___ Records shown
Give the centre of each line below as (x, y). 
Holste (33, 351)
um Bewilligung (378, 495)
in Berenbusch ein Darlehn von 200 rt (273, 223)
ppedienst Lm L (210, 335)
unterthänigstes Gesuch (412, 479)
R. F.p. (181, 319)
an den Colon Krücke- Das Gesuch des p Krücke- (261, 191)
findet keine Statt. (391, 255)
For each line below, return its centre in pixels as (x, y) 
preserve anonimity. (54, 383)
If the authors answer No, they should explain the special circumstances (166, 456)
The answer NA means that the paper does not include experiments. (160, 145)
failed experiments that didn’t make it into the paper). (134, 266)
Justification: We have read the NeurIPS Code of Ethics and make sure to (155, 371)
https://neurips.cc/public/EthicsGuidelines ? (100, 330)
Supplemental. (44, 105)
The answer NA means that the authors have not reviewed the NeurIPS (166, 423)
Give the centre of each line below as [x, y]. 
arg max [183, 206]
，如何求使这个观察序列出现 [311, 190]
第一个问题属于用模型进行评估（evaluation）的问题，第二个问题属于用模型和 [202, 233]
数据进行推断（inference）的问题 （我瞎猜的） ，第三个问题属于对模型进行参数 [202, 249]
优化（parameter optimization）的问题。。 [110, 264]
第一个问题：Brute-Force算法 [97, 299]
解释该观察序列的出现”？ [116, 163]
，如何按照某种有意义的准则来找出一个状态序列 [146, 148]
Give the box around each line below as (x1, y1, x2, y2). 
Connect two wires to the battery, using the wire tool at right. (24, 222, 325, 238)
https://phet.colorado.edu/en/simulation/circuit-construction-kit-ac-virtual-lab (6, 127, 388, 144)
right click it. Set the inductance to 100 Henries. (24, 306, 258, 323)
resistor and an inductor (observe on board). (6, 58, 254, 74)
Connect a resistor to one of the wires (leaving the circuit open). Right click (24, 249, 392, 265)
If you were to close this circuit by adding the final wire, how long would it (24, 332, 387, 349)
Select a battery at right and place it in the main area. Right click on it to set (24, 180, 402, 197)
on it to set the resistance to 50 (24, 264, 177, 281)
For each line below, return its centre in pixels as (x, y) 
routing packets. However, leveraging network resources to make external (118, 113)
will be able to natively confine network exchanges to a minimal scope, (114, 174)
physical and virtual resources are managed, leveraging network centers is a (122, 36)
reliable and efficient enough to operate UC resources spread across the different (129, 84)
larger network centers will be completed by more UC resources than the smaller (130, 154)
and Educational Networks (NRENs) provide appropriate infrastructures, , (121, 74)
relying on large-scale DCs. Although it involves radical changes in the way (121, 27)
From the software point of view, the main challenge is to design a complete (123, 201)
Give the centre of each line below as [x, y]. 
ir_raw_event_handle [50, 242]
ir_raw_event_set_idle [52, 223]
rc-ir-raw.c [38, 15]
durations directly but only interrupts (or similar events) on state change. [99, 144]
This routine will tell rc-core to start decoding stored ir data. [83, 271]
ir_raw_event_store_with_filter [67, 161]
______
___ Records shown
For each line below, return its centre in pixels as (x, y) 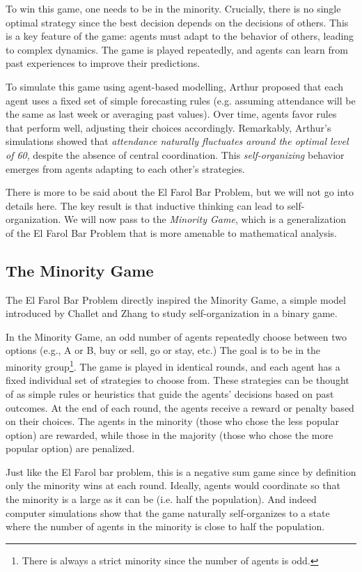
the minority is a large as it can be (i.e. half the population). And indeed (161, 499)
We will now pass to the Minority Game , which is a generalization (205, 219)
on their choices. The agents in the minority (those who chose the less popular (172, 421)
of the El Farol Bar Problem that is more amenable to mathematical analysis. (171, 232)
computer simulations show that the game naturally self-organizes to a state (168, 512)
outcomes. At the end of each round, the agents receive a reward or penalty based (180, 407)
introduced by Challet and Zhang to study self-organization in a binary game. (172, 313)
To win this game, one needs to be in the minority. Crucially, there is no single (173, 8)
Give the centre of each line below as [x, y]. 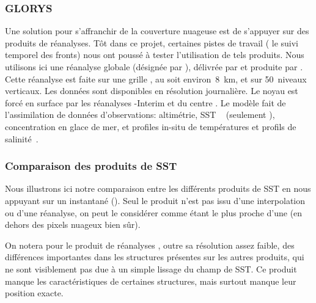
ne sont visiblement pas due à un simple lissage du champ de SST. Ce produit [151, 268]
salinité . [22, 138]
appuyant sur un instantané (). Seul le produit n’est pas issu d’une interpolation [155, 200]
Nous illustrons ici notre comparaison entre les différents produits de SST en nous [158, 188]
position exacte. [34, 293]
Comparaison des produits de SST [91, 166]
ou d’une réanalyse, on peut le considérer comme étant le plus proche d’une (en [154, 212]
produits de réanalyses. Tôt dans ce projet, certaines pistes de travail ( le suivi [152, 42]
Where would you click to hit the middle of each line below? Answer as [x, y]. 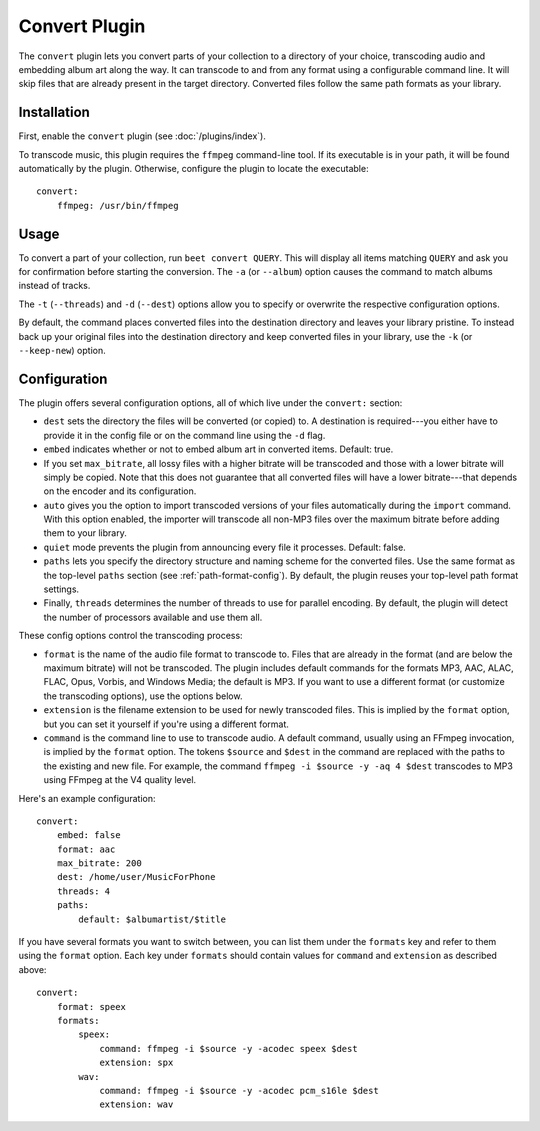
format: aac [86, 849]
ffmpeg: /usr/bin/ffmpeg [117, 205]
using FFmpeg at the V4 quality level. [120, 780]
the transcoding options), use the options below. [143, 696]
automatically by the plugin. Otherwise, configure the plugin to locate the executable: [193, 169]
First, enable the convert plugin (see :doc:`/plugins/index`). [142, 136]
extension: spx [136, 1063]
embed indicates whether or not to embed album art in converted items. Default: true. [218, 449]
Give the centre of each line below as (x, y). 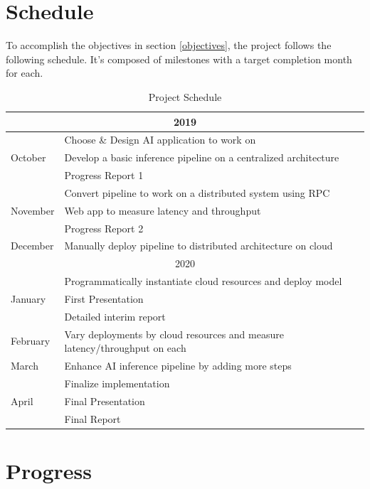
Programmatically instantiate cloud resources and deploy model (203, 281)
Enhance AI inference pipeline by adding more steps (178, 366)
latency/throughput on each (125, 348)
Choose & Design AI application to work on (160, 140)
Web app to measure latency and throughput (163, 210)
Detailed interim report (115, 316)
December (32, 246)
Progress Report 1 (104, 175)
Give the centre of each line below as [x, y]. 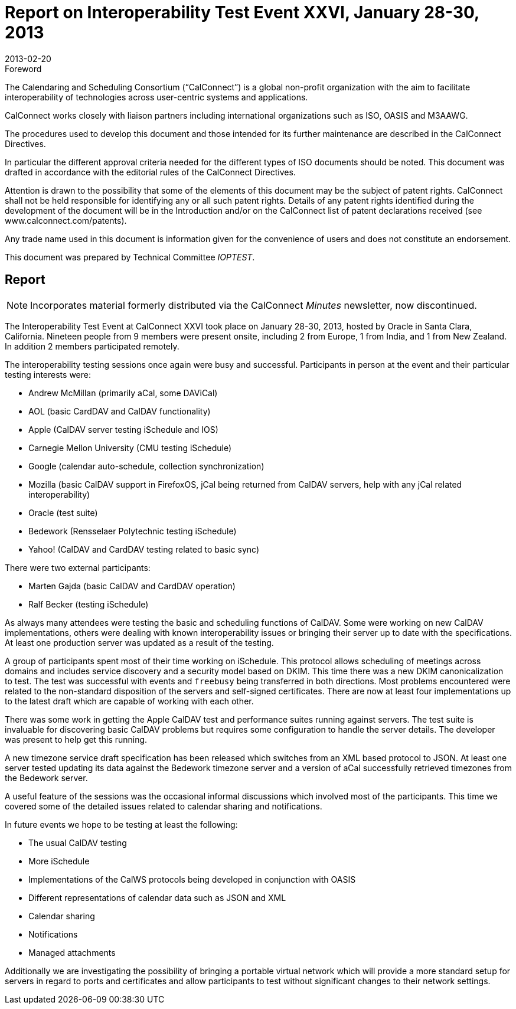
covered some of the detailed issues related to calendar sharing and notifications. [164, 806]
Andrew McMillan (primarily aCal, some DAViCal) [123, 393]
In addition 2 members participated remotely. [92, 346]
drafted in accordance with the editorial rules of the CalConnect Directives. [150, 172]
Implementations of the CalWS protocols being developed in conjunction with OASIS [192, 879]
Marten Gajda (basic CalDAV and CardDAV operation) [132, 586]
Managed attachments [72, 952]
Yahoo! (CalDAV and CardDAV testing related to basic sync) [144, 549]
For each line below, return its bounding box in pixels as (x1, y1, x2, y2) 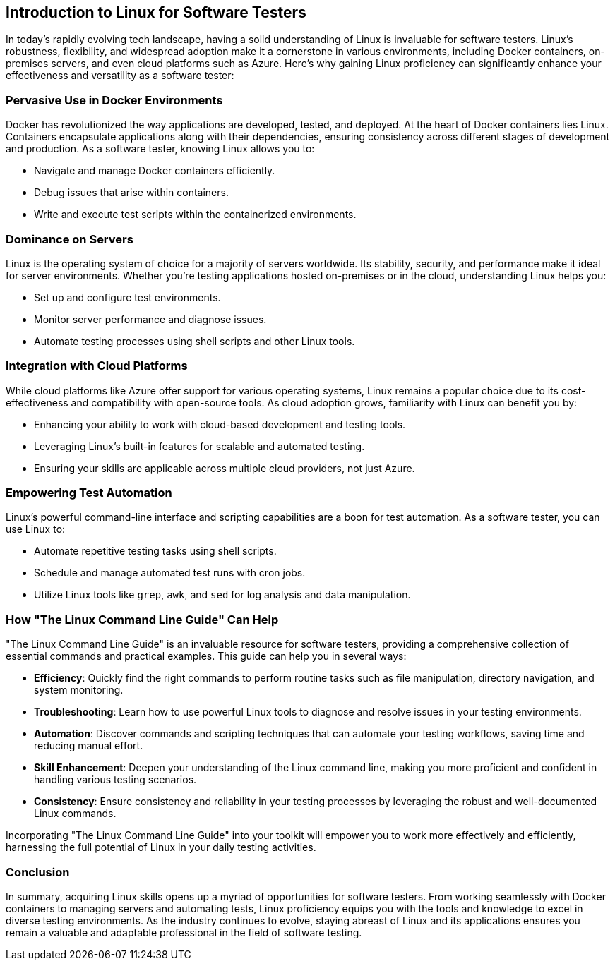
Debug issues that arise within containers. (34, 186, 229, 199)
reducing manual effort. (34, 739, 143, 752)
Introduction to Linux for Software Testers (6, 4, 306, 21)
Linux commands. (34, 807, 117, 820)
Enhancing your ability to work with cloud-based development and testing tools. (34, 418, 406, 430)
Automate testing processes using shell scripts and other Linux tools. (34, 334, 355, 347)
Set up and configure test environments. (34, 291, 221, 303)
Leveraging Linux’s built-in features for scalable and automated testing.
______
* [Try it]:
Every line above between the one containing "Choose & Design" and the one containing "Leveraging Linux’s built-in", those two included, is to be printed exactly. No pictures go into the copy.

* [Result of the exercise]:
Choose & Design AI application to work on (160, 140)
Web app to measure latency and throughput (163, 210)
Detailed interim report (115, 316)
December (32, 246)
Progress Report 1 (104, 175)
Give the centre of each line below as [x, y]. 
covered some of the detailed issues related to calendar sharing and notifications. [164, 806]
Andrew McMillan (primarily aCal, some DAViCal) [123, 393]
In addition 2 members participated remotely. [92, 346]
drafted in accordance with the editorial rules of the CalConnect Directives. [150, 172]
Implementations of the CalWS protocols being developed in conjunction with OASIS [192, 879]
Marten Gajda (basic CalDAV and CardDAV operation) [132, 586]
Managed attachments [72, 952]
Yahoo! (CalDAV and CardDAV testing related to basic sync) [144, 549]
For each line below, return its bounding box in pixels as (x1, y1, x2, y2) 
Debug issues that arise within containers. (34, 186, 229, 199)
reducing manual effort. (34, 739, 143, 752)
Introduction to Linux for Software Testers (6, 4, 306, 21)
Linux commands. (34, 807, 117, 820)
Enhancing your ability to work with cloud-based development and testing tools. (34, 418, 406, 430)
Automate testing processes using shell scripts and other Linux tools. (34, 334, 355, 347)
Set up and configure test environments. (34, 291, 221, 303)
Leveraging Linux’s built-in features for scalable and automated testing.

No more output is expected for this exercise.